PROBLEM DETAILS:
Stop after the line that contains "attention. The prints". Until then, retype each line of the entries exactly from the first one, skipping pictures.

*** Begin section ***

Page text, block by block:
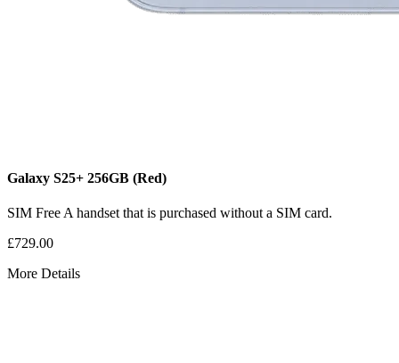
Galaxy S25+ 256GB (Red)
SIM Free A handset that is purchased without a SIM card.
£729.00
More Details
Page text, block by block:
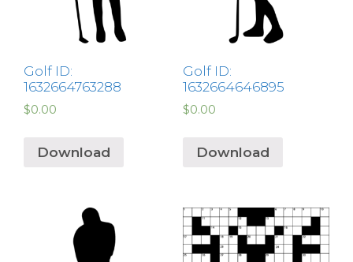
Golf ID:
1632664763288
$0.00
Download
Golf ID:
1632664646895
$0.00
Download
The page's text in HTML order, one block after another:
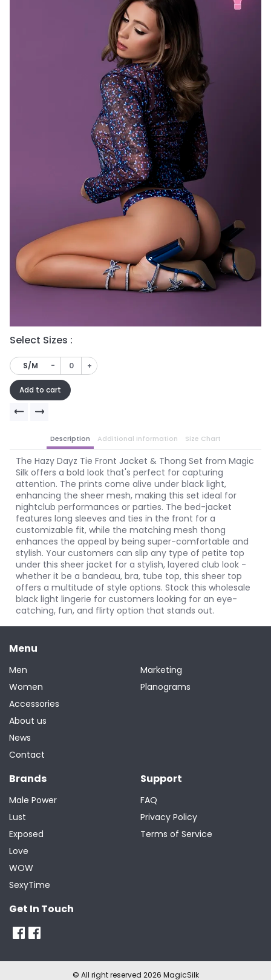
Select Sizes :
S/M - +
Add to cart
Description Additional Information Size Chart
The Hazy Dayz Tie Front Jacket & Thong Set from Magic
Silk offers a bold look that's perfect for capturing
attention. The prints come alive under black light,
enhancing the sheer mesh, making this set ideal for
nightclub performances or parties. The bed-jacket
features long sleeves and ties in the front for a
customizable fit, while the matching mesh thong
enhances the appeal by being super-comfortable and
stylish. Your customers can slip any type of petite top
under this sheer jacket for a stylish, layered club look -
whether it be a bandeau, bra, tube top, this sheer top
offers a multitude of style options. Stock this wholesale
black light lingerie for customers looking for an eye-
catching, fun, and flirty option that stands out.
Menu
Men
Women
Accessories
Marketing
Planograms
About us
News
Contact
Brands
Male Power
Lust
Exposed
Love
WOW
SexyTime
Support
FAQ
Privacy Policy
Terms of Service
Get In Touch
© All right reserved 2026 MagicSilk
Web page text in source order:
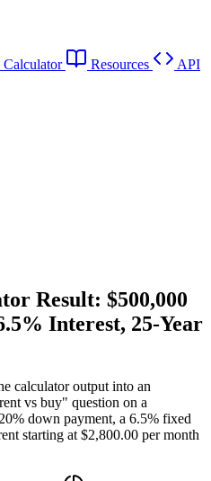
Resources
API
Result: $500,000
Interest, 25-Year
calculator output into an
vs buy" question on a
down payment, a 6.5% fixed
starting at $2,800.00 per month
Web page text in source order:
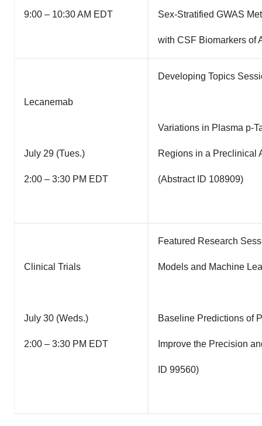
9:00 – 10:30 AM EDT Sex-Stratified GWAS
with CSF Biomarkers of
Lecanemab
July 29 (Tues.)
2:00 – 3:30 PM EDT
Developing Topics
Variations in Plasma p-
Regions in a Preclinical
(Abstract ID 108909)
Clinical Trials
July 30 (Weds.)
2:00 – 3:30 PM EDT
Featured Research
Models and Machine
Baseline Predictions of
Improve the Precision
ID 99560)

*** End section ***

WRITTEN ANSWER:
Page text, block by block:
Galaxy S25+ 256GB (Red)
SIM Free A handset that is purchased without a SIM card.
£729.00
More Details
Page text, block by block:
Golf ID:
1632664763288
$0.00
Download
Golf ID:
1632664646895
$0.00
Download
The page's text in HTML order, one block after another:
Select Sizes :
S/M - +
Add to cart
Description Additional Information Size Chart
The Hazy Dayz Tie Front Jacket & Thong Set from Magic
Silk offers a bold look that's perfect for capturing
attention. The prints come alive under black light,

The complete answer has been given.